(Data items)
+++++

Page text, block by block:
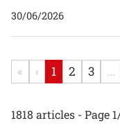
30/06/2026
« ‹ 1 2 3 ...
1818 articles - Page
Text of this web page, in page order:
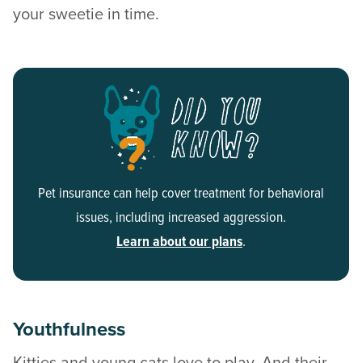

+++++

### Work instruction
Set down every record exactly, without the pictures.

### Answer to the exercise
Page text, block by block:
30/06/2026
« ‹ 1 2 3 ...
1818 articles - Page
Text of this web page, in page order:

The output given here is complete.